The Shaheen-Mestrovic Memorial was constructed in 1985 by Cole Associates and placed on the South Quad on the west side of O’Shaughnessy Hall. The memorial was intended as a gathering space and a location of the exposition and appreciation of Mestrovic's work. It was planned by Frederick Beckman, chair of the Department of Art, Art History and Design. The figures of the evangelists Luke and John were placed around the central figures of Jesus and the Samaritan woman. Eli J. Shaheen, a Notre Dame alum, was the donor for the project.

== Description ==
Christ and the Samaritan Woman is a larger-than-life-size marble and bronze sculpture. Two bronze figures, Jesus and the Samaritan Woman, surround the marble well. The Christ figure looks upward, hand raised as if speaking. The woman holds a water jug and looks downcast. Meštrović also completed a smaller-scale version of the same piece, composed of plaster. It measures 28 by 23 inches, and, at the date of print of the 1974 collection, is part of the Notre Dame Art Gallery collection, being a gift from Rev. Theodore Hesburgh. The piece itself has some visual wear, as the aging bronze has obtained a greenish tint over the years weathering snow, rain, and immense heat in the upper-midwestern South Bend. The sculpture underwent conservation work in 2019 by Kline Fine Art, LLC - Cedar Springs, Michigan.
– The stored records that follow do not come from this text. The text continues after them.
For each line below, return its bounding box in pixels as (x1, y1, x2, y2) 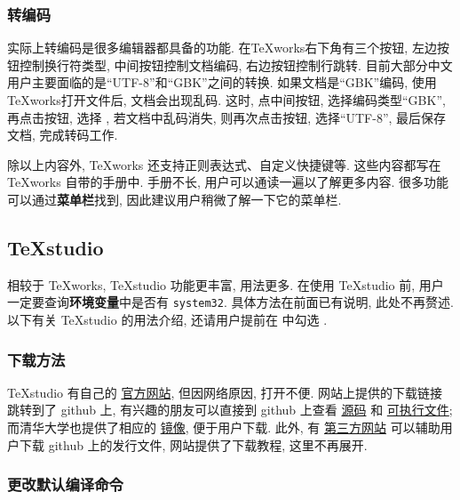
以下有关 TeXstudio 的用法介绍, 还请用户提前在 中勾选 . (7, 310, 328, 329)
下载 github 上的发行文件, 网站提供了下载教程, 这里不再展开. (19, 435, 368, 454)
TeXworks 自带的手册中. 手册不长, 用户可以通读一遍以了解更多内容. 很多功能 (7, 173, 449, 191)
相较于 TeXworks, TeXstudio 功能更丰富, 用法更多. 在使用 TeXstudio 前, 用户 (7, 275, 444, 294)
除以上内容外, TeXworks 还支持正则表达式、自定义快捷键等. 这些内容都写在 (7, 155, 441, 173)
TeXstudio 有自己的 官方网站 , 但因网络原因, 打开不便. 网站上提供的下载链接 (7, 383, 443, 401)
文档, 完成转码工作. (7, 125, 118, 144)
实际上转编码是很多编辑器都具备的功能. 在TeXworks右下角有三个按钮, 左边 (7, 38, 437, 57)

=== Biblical reference ===
Based on the events chronicled in the Gospel of John, Chapter 4, Christ meets a Samaritan woman at a well. He asks her for a drink, and the woman is surprised, because Jews and Samaritans do not normally associate with one another. Jesus then speaks of the living water, the water which will satisfy all thirst, and tells her that He is the Messiah. This story emphasizes unity amongst those of different backgrounds.

== Analysis ==
Like many of the other works from Mestrovic's Notre Dame period, this sculpture was both religious in nature and inspired by previous work he had done in Croatia. Indeed, Mestrovic had previously sculpted the episode of the Samaritan woman at the well thirty years earlier in 1927, for the wood relief in a chapel in Split. The compositions for the two sculptures are quite similar, with two noticeable changes in the Notre Dame work, the position of the Samaritan woman's head and in a more relaxed attitude of Christ. Instead, there are noticeable stylistic changes. While garments in the 1927 works are diaphanous, clinging and enveloping the bodies and decorated with graceful and sinuous motifs, the 1957 forms present heavy folds, casually draped over the limbs. An even more significant difference is the relationship and the strong sense of communication between the two Christ and the woman. This symbolizes' Meštrović interest on depicting the spiritual impact of the figures rather than the form and style.

==Use==
The Shaheen-Mestrovic Memorial, and especially the “Christ and the Samaritan Woman” statue, is used for many purposes by students and faculty on campus. During the day, students sit around the memorial. Some student groups and residence halls hold prayer services, retreat activities, reflection time, or faith meetings by the statue. In November 2016, Father John I. Jenkins, President of the University of Notre Dame, held an interfaith prayer service for the campus community in front of the statue. Held in conjunction with Notre Dame Student Government, the service sought to “support everyone affected by the recent election,” with an invitation to “join us for this service of compassion as we pray for peace and unity in our nation,” sent to all students.